Each team is about to make an expensive commitment. Each team's instinct might be wrong. And the person they're asking for a second opinion is you.
The right memory architecture is determined by three properties of the knowledge: its volume, its rate of change, and whether answers must be traceable to specific sources. These three properties divide the decision space cleanly.
The knowledge is large, stable, and style-heavy. Fine-tuning teaches a model how to think and communicate in a domain — its vocabulary, its reasoning patterns, its conventions. If the knowledge changes rarely and you care more about fluency than source attribution, fine-tuning is the right investment. The failure mode is staleness: every knowledge update requires retraining, and a fine-tuned model cannot tell you which training example produced a given answer.
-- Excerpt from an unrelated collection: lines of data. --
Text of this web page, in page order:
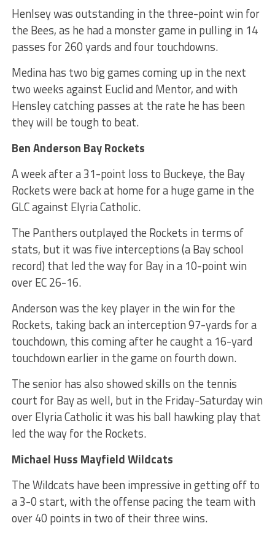
Henlsey was outstanding in the three-point win for
the Bees, as he had a monster game in pulling in 14
passes for 260 yards and four touchdowns.
Medina has two big games coming up in the next
two weeks against Euclid and Mentor, and with
Hensley catching passes at the rate he has been
they will be tough to beat.
Ben Anderson Bay Rockets
A week after a 31-point loss to Buckeye, the Bay
Rockets were back at home for a huge game in the
GLC against Elyria Catholic.
The Panthers outplayed the Rockets in terms of
stats, but it was five interceptions (a Bay school
record) that led the way for Bay in a 10-point win
over EC 26-16.
Anderson was the key player in the win for the
Rockets, taking back an interception 97-yards for a
touchdown, this coming after he caught a 16-yard
touchdown earlier in the game on fourth down.
The senior has also showed skills on the tennis
court for Bay as well, but in the Friday-Saturday win
over Elyria Catholic it was his ball hawking play that
led the way for the Rockets.
Michael Huss Mayfield Wildcats
The Wildcats have been impressive in getting off to
a 3-0 start, with the offense pacing the team with
over 40 points in two of their three wins.
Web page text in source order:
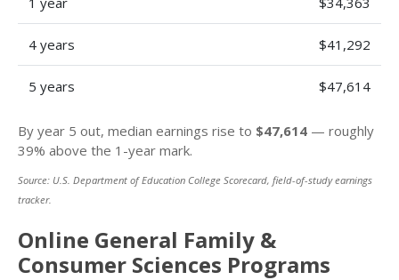
4 years $41,292
5 years $47,614
By year 5 out, median earnings rise to $47,614 — roughly
39% above the 1-year mark.
Source: U.S. Department of Education College Scorecard, field-of-study earnings
tracker.
Online General Family &
Consumer Sciences Programs
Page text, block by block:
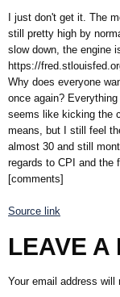
I just don't get it. The
still pretty high by
slow down, the engine
https://
Why does everyone
once again?
seems like kicking the
means, but I still feel
almost 30 and still
regards to CPI and the
[comments]
Source link
LEAVE A
Your email address will
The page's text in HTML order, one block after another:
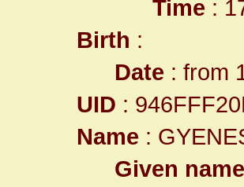
Time :
Birth :
Date : from
UID :
Name :
Given name
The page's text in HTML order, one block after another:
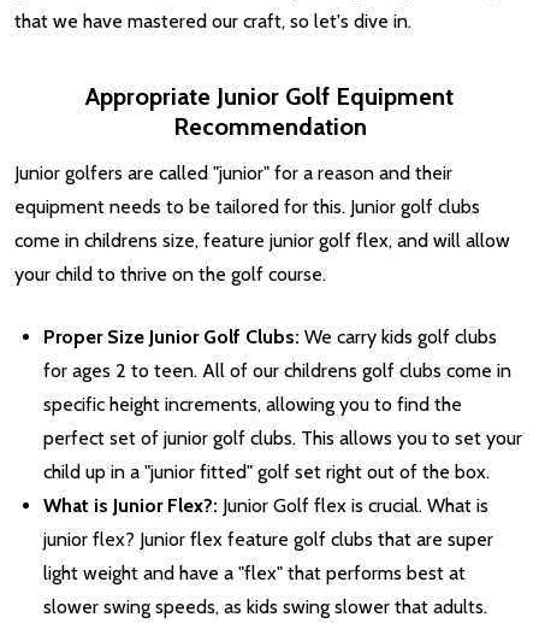
that we have mastered our craft, so let's dive in.
Appropriate Junior Golf Equipment
Recommendation
Junior golfers are called "junior" for a reason and their
equipment needs to be tailored for this. Junior golf clubs
come in childrens size, feature junior golf flex, and will allow
your child to thrive on the golf course.
Proper Size Junior Golf Clubs: We carry kids golf clubs
for ages 2 to teen. All of our childrens golf clubs come in
specific height increments, allowing you to find the
perfect set of junior golf clubs. This allows you to set your
child up in a "junior fitted" golf set right out of the box.
What is Junior Flex?: Junior Golf flex is crucial. What is
junior flex? Junior flex feature golf clubs that are super
light weight and have a "flex" that performs best at
slower swing speeds, as kids swing slower that adults.
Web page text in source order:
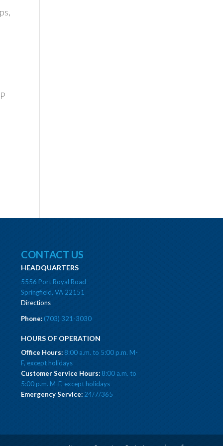
CONTACT US
HEADQUARTERS
5556 Port Royal Road
Springfield, VA 22151
Directions
Phone:(703) 321-3030
HOURS OF OPERATION
Office Hours:8:00 a.m. to 5:00 p.m. M-
F, except holidays
Customer Service Hours: 8:00 a.m. to
5:00 p.m. M-F, except holidays
Emergency Service: 24/7/365
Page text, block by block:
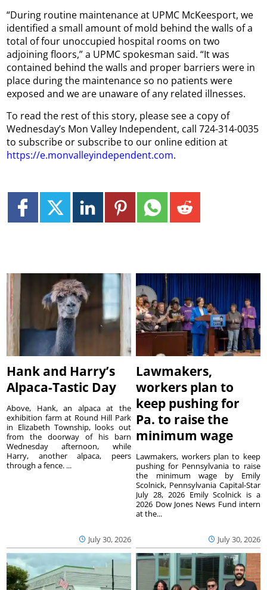
“During routine maintenance at UPMC McKeesport, we
identified a small amount of mold behind the walls of a
total of four unoccupied hospital rooms on two
adjoining floors,” a UPMC spokesman said. “It was
contained behind the walls and proper barriers were in
place during the maintenance so no patients were
exposed and we are unaware of any related illnesses.
To read the rest of this story, please see a copy of
Wednesday’s Mon Valley Independent, call 724-314-0035
to subscribe or subscribe to our online edition at
https://e.monvalleyindependent.com.
Hank and Harry’s
Alpaca-Tastic Day
July 30, 2026
Above, Hank, an alpaca at the
exhibition farm at Round Hill Park
in Elizabeth Township, looks out
from the doorway of his barn
Wednesday afternoon, while
Harry, another alpaca, peers
through a fence. ...
Lawmakers,
workers plan to
keep pushing for
Pa. to raise the
minimum wage
July 30, 2026
Lawmakers, workers plan to keep
pushing for Pennsylvania to raise
the minimum wage by Emily
Scolnick, Pennsylvania Capital-Star
July 28, 2026 Emily Scolnick is a
2026 Dow Jones News Fund intern
at the...

The knowledge is small, stable, and always relevant. If the full knowledge set fits comfortably in the context window and every query needs access to all of it, prepending the full context is the simplest correct solution. The failure mode is scale: as knowledge grows or queries specialize, you pay the token cost of irrelevant context on every call.
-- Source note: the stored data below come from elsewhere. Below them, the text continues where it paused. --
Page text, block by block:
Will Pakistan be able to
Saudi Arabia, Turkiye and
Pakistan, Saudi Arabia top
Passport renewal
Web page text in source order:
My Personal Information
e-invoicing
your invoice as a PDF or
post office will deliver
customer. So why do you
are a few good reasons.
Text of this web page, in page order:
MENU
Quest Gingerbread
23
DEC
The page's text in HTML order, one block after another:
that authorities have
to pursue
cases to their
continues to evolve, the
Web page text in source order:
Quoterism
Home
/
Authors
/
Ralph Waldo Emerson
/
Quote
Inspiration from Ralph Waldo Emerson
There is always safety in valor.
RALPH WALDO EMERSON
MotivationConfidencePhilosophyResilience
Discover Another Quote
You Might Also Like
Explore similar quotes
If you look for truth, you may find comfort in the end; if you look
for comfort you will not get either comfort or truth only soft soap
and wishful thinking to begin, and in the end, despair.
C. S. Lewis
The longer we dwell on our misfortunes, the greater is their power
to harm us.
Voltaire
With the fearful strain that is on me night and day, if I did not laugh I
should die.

The knowledge is large, dynamic, or must be auditable. RAG is the right choice when: you can't predict which documents are relevant at query time, the knowledge base changes frequently enough to make retraining impractical, or you need to trace every answer back to a specific source. The failure mode is retrieval quality — a RAG system returns what the retrieval layer finds, and if the retrieval layer finds the wrong things, the AI answers confidently from noise.
MAP requires identifying the failure modes of the AI system in context. For memory architecture decisions, this means naming the specific failure mode of your chosen approach before committing to it. Fine-tuning fails via stale confident answers. Extended context fails via irrelevant injection at scale. RAG fails via empty or wrong retrieval. Name the failure mode for the approach you're recommending, then explain how you'll detect it.
MEASURE requires testing the AI system's behavior against its intended purpose. For memory architectures, this means: How will you measure whether the approach is working? For RAG, retrieval precision and recall are measurable. For fine-tuning, you need evaluation sets that test both fluency and factual accuracy. For extended context, you need to verify the model actually uses the injected context and doesn't ignore it.
If the AI system informs decisions that affect others, Art.13 requires that users understand how the system works. RAG provides a transparency advantage: every answer can reference the retrieved document. Fine-tuning cannot provide this traceability. This is not a blocker for fine-tuning — but it is a governance constraint that must be addressed through other means if fine-tuning is chosen for high-stakes applications.
Hybrid approaches are valid but expensive. Build one approach correctly before combining two imperfectly.
In the lab, you'll take a position on each of the three teams' approaches. You'll be challenged. Three things will make your position defensible.
Volume, dynamism, or auditability — which one is the deciding factor for this scenario? State it explicitly. "I'm recommending RAG because the knowledge is dynamic and citations are required" is a defensible position. "RAG is usually better" is not.
Every architecture fails in a specific way. Naming the failure mode of your chosen approach before being challenged shows you understand the tradeoffs. It also defines what you'd monitor in production.
If a counterargument changes your mind, say which argument changed it and why. "You're right that the 150-document corpus fits in context — I'm revising my recommendation to extended context for now, with a migration plan to RAG when the corpus exceeds 200 documents" is a strong position change. "OK maybe" is not.
You'll apply all three to each scenario in the lab.